(Beginning of PROVIDED INFORMATION)

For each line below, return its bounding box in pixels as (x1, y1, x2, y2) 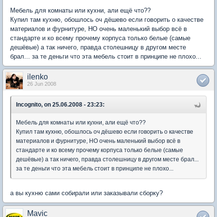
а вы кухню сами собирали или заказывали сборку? (10, 189, 163, 197)
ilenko (27, 73, 48, 81)
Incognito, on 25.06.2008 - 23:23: (16, 101, 105, 108)
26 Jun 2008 (27, 81, 56, 87)

(End of PROVIDED INFORMATION)

• _ACTION ITEM_: Output the lines above in full and exactly. Leave out every picture.

• _TASK RESPONSE_:
For each line below, return its bounding box in pixels as (x1, y1, x2, y2) 
а вы кухню сами собирали или заказывали сборку? (10, 189, 163, 197)
ilenko (27, 73, 48, 81)
Incognito, on 25.06.2008 - 23:23: (16, 101, 105, 108)
26 Jun 2008 (27, 81, 56, 87)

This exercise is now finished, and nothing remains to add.